Upload & Setup
The first step of every project is uploading your audio and configuring how FilmGen should generate your video. This page covers all the options available at project setup.
Audio Upload
Drag and drop or click to select your audio file. FilmGen accepts the following formats:
| Format | Extension |
|---|---|
| MPEG Audio Layer 3 | .mp3 |
| Waveform Audio | .wav |
| MPEG-4 Audio | .m4a |
| Free Lossless Audio Codec | .flac |
Maximum file size is 50 MB. Upload progress is shown in real time with a progress bar.
Reference Images
Upload up to 14 reference images to guide visual consistency across your project.
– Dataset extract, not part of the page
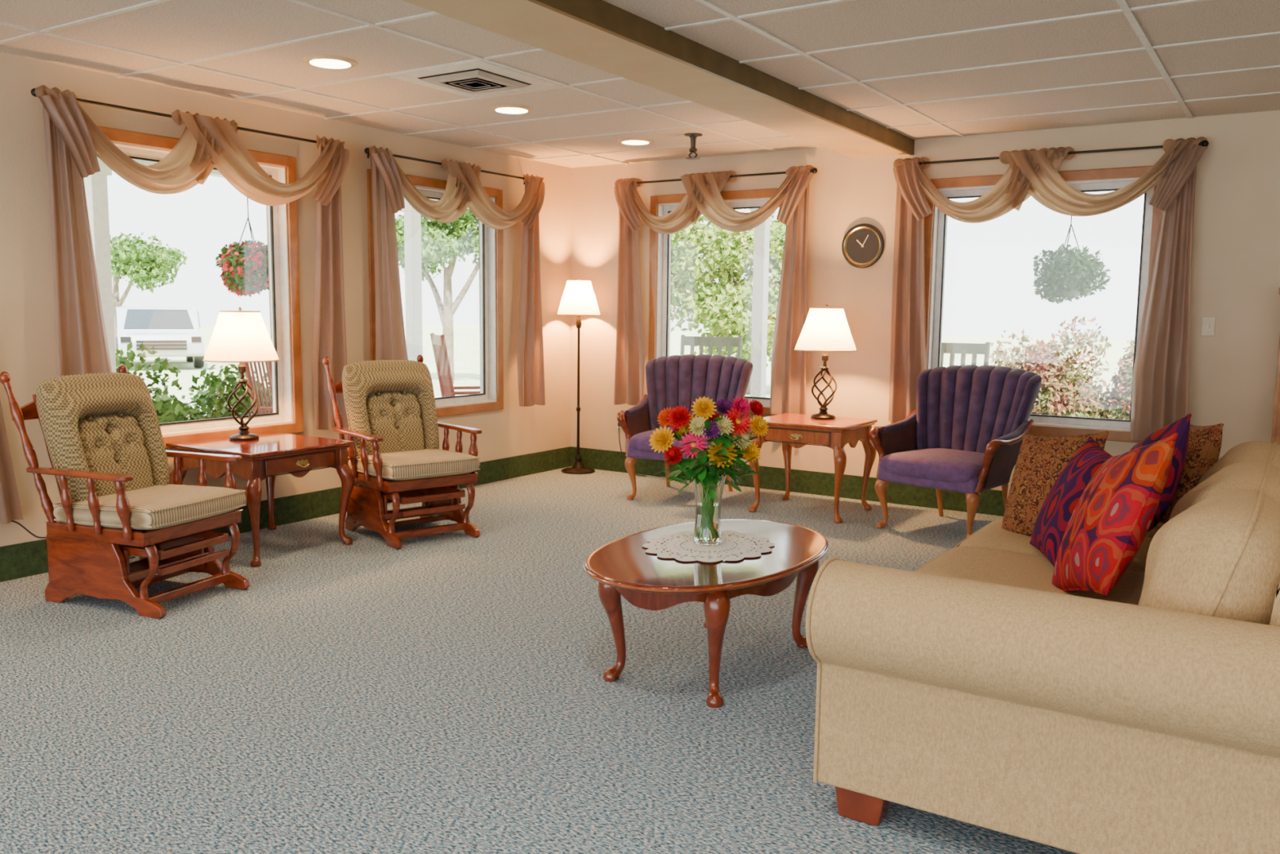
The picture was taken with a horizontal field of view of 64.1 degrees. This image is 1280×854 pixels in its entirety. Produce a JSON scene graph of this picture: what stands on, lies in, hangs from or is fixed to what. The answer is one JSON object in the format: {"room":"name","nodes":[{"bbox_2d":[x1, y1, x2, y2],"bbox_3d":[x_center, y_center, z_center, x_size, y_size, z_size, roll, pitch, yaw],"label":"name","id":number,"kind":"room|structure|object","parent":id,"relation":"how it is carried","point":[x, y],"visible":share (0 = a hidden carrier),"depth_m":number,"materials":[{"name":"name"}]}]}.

Reference images are used by the image generation model to maintain character, product, or brand identity across all scenes.
Use reference images when you need:
- Recurring talent or character appearance consistency
- Product shots for advertising or branded content
- A specific visual world or brand identity
- Style guidance beyond what text prompts can convey
Video Model
Choose which AI video provider generates your scene clips. Each provider has different strengths, duration options, and visual characteristics. See the Video Providers page for a detailed comparison.
Video Model
Sora 2
Clip lengths: 4s, 8s, 12s. Strong at cinematic motion and human subjects.
Video Model
Veo 3.1
Clip lengths: 4s, 6s, 8s. Excellent at natural scenes and landscapes.
Video Model
Runway Gen4.5
Clip lengths: 5s, 10s. Great for stylized and abstract visuals.
Video Model
Luma Ray-2
Clip lengths: 5s, 10s. Strong at dynamic camera movement.
Video Model
Grok Imagine
Text-to-video with distinctive visual style.
Generation Mode
The generation mode shapes how the AI plans your video. See Generation Modes for a full breakdown.
Visual Style
Choose from 8 visual styles that influence the art direction across all scenes. See Visual Styles for examples and descriptions.
Planner Model
The planner model is the AI used for creative reasoning and planning. See Planner Models for selection guidance.
Script Input
Optionally paste lyrics or a script. When provided, the platform runs speech alignment to map words to timestamps, enabling lip-sync aware scene generation in performance mode. This is especially useful when you want generated scenes to match specific lyrics or dialogue.